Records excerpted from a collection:
:::
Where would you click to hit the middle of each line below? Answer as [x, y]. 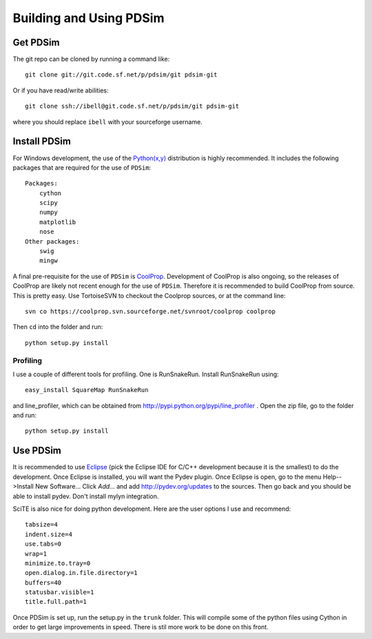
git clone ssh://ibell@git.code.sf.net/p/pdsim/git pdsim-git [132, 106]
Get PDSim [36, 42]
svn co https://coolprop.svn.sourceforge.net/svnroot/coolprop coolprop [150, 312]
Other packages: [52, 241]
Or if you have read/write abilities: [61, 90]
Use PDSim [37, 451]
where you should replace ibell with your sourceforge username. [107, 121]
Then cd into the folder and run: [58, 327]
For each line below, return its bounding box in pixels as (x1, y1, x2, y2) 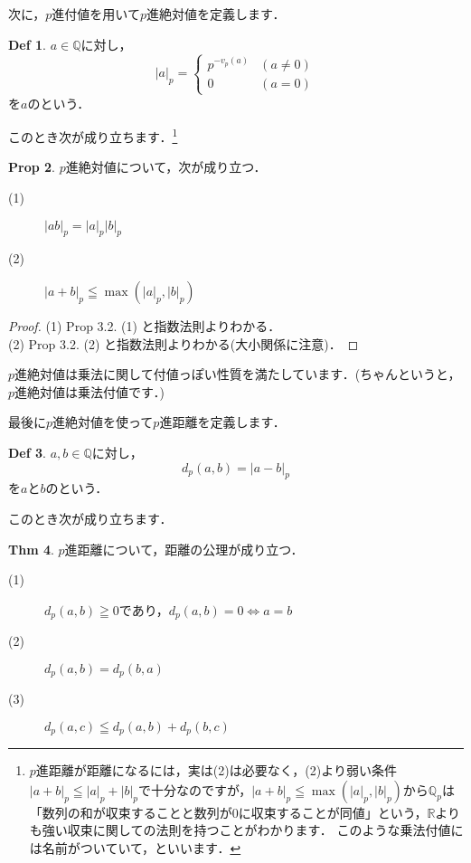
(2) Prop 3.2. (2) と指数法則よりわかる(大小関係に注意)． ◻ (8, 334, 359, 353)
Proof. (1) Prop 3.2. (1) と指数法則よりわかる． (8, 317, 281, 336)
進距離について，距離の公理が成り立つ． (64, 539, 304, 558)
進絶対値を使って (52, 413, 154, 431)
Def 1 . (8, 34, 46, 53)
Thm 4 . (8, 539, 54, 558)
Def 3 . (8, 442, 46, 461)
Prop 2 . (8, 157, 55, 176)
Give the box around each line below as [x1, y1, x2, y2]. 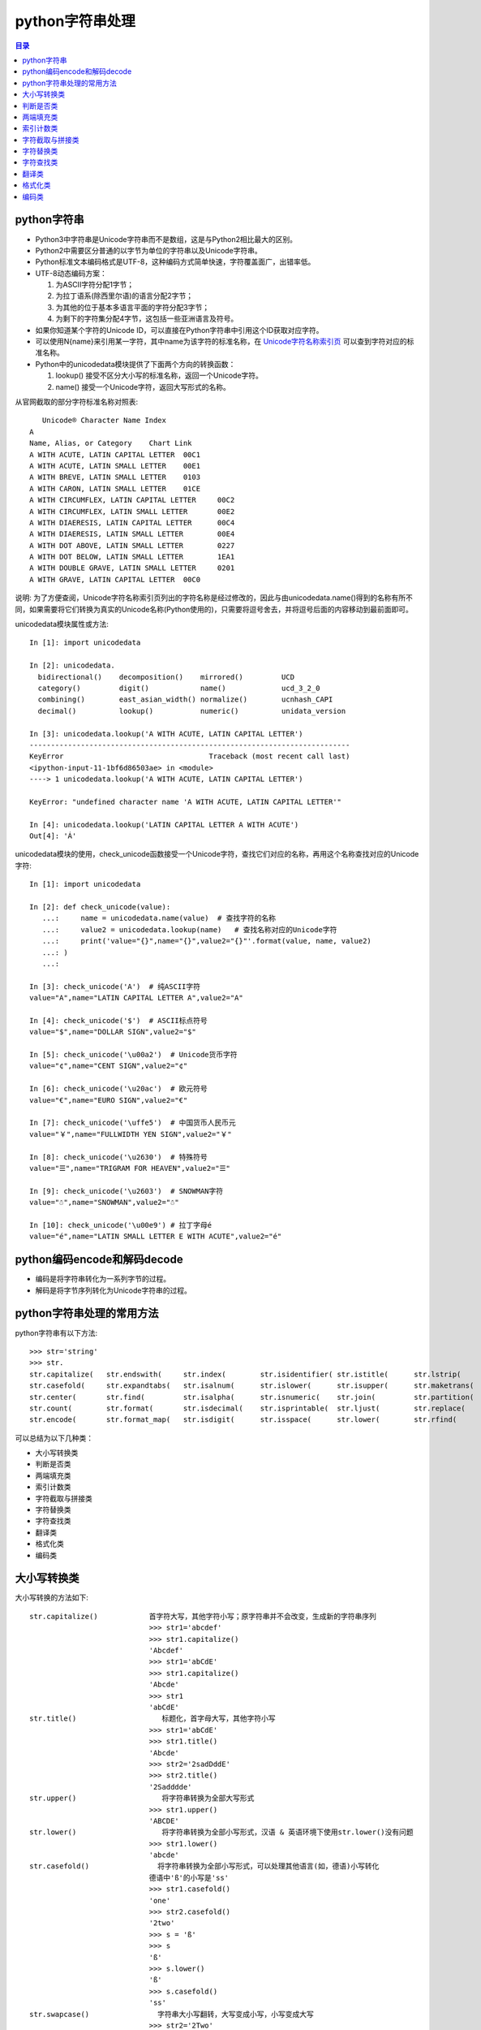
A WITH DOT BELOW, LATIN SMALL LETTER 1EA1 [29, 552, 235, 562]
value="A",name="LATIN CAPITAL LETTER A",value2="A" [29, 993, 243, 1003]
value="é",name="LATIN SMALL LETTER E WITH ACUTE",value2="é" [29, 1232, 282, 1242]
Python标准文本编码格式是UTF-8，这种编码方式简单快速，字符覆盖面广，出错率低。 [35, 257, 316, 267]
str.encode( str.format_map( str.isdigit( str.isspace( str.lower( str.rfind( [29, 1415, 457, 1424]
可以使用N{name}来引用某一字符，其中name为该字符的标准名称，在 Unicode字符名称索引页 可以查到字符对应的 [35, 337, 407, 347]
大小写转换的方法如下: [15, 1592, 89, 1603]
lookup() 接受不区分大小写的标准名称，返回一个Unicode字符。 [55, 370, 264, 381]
:::
EXERCISE: If a record holds a picture, leave the picture out and copy the rest exactly.

SOLUTION FOR THIS PROBLEM:
Where would you click to hit the middle of each line below? Answer as [x, y]. 
git clone ssh://ibell@git.code.sf.net/p/pdsim/git pdsim-git [132, 106]
Get PDSim [36, 42]
svn co https://coolprop.svn.sourceforge.net/svnroot/coolprop coolprop [150, 312]
Other packages: [52, 241]
Or if you have read/write abilities: [61, 90]
Use PDSim [37, 451]
where you should replace ibell with your sourceforge username. [107, 121]
Then cd into the folder and run: [58, 327]
For each line below, return its bounding box in pixels as (x1, y1, x2, y2) 
(2) Prop 3.2. (2) と指数法則よりわかる(大小関係に注意)． ◻ (8, 334, 359, 353)
Proof. (1) Prop 3.2. (1) と指数法則よりわかる． (8, 317, 281, 336)
進距離について，距離の公理が成り立つ． (64, 539, 304, 558)
進絶対値を使って (52, 413, 154, 431)
Def 1 . (8, 34, 46, 53)
Thm 4 . (8, 539, 54, 558)
Def 3 . (8, 442, 46, 461)
Prop 2 . (8, 157, 55, 176)
Give the box around each line below as [x1, y1, x2, y2]. 
A WITH DOT BELOW, LATIN SMALL LETTER 1EA1 [29, 552, 235, 562]
value="A",name="LATIN CAPITAL LETTER A",value2="A" [29, 993, 243, 1003]
value="é",name="LATIN SMALL LETTER E WITH ACUTE",value2="é" [29, 1232, 282, 1242]
Python标准文本编码格式是UTF-8，这种编码方式简单快速，字符覆盖面广，出错率低。 [35, 257, 316, 267]
str.encode( str.format_map( str.isdigit( str.isspace( str.lower( str.rfind( [29, 1415, 457, 1424]
可以使用N{name}来引用某一字符，其中name为该字符的标准名称，在 Unicode字符名称索引页 可以查到字符对应的 [35, 337, 407, 347]
大小写转换的方法如下: [15, 1592, 89, 1603]
lookup() 接受不区分大小写的标准名称，返回一个Unicode字符。 [55, 370, 264, 381]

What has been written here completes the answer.